# Can you give me suggestions on my new piece?



## Hahejo (Jan 16, 2018)

Hi, I am from Vietnam. And I wrote this piece about a week ago. I am very new at composing so I don't know if it is ok or not. If you could stop by and give it a listen and maybe leave a comment or suggestion afterwards I would be very appreciated. Thank you very much.
P/S: It was exported as audio with Musescore so sound quality isn't the best.

__
https://soundcloud.com/ho-ng-c-anh-3%2Fbabylonia


----------



## Phil loves classical (Feb 8, 2017)

Some interesting harmonies. I thought it was best at beginning until :40 and the end. Your building motif in the middle was weaker, I thought. Less repetition and more progressive is how I would like it more.


----------



## Hahejo (Jan 16, 2018)

Thank you very much. I will work on it. By the way do you find it similar to any other piece made by other musicians? Because some people told me it sounded similar to something they have heard in the past but since I made this by myself I was pretty sure that it was copyright safe. The only material that I used was at 93 from Rachmaninov. Thank you.


----------



## ancore (Jan 11, 2018)

I think I can feel the tension which makes it a good title of the music, its a nice piece of expressive music, but I'd not listen to it regularly


----------



## Hahejo (Jan 16, 2018)

Thank you so much for the positive feedback


----------



## JeffD (May 8, 2017)

I had it on in the background and the part that made me take particular notice was 2:06 to 2:36. Before and after that was not nearly as interesting IMO. But my opinion is of little weight.


----------



## Hahejo (Jan 16, 2018)

Thank you very much


----------



## Phil loves classical (Feb 8, 2017)

Hahejo said:


> Thank you very much. I will work on it. By the way do you find it similar to any other piece made by other musicians? Because some people told me it sounded similar to something they have heard in the past but since I made this by myself I was pretty sure that it was copyright safe. The only material that I used was at 93 from Rachmaninov. Thank you.

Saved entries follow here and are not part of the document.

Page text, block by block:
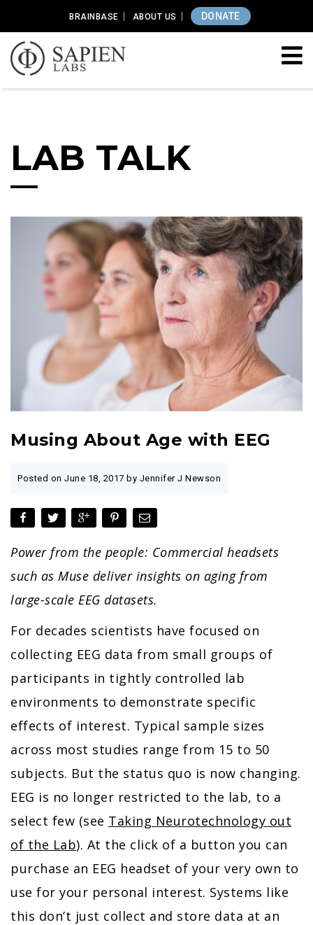
BRAINBASE ABOUT US DONATE
LAB TALK
Musing About Age with EEG
Posted on June 18, 2017 by Jennifer J Newson
Power from the people: Commercial headsets
such as Muse deliver insights on aging from
large-scale EEG datasets.
For decades scientists have focused on
collecting EEG data from small groups of
participants in tightly controlled lab
environments to demonstrate specific
effects of interest. Typical sample sizes
across most studies range from 15 to 50
subjects. But the status quo is now changing.
EEG is no longer restricted to the lab, to a
select few (see Taking Neurotechnology out
of the Lab). At the click of a button you can
purchase an EEG headset of your very own to
use for your personal interest. Systems like
this don’t just collect and store data at an
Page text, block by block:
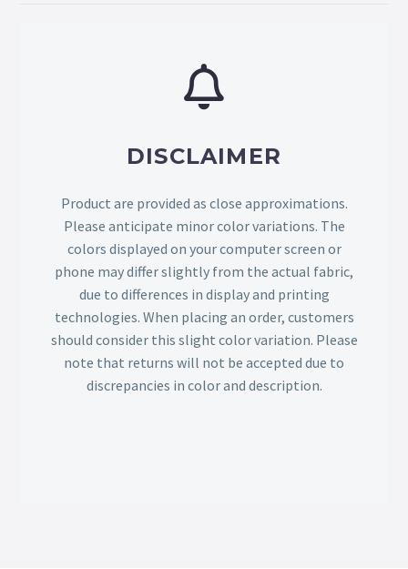
DISCLAIMER
Product are provided as close approximations.
Please anticipate minor color variations. The
colors displayed on your computer screen or
phone may differ slightly from the actual fabric,
due to differences in display and printing
technologies. When placing an order, customers
should consider this slight color variation. Please
note that returns will not be accepted due to
discrepancies in color and description.
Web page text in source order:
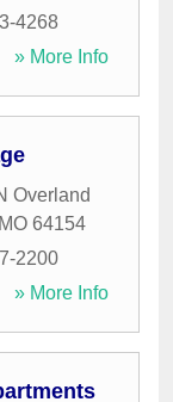
4268
» More Info
Overland
MO 64154
2200
» More Info
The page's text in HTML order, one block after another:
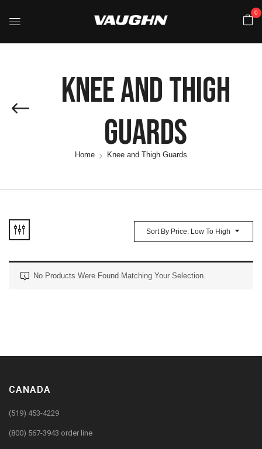
0
Knee And Thigh
Guards
Home Knee and Thigh Guards
Sort By Price: Low To High
No Products Were Found Matching Your Selection.
CANADA
(519) 453-4229
(800) 567-3943 order line
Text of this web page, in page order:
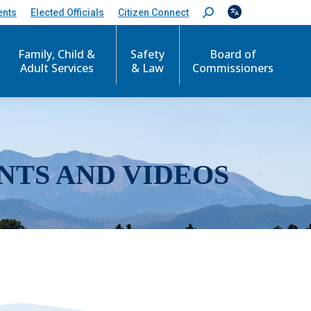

Everything now sounds at least a bit similar to something before, but I'm sure your piece won't have any copyright problems. I guess some of the harmony does sounds a bit like Rachmaninov, now you mention it.


----------



## Hahejo (Jan 16, 2018)

Thank you so much for your info, I'm working on your progressive suggestion.


----------



## starthrower (Dec 11, 2010)

Good piece! I enjoyed listening to it.


----------



## Hahejo (Jan 16, 2018)

Thank you so much!


----------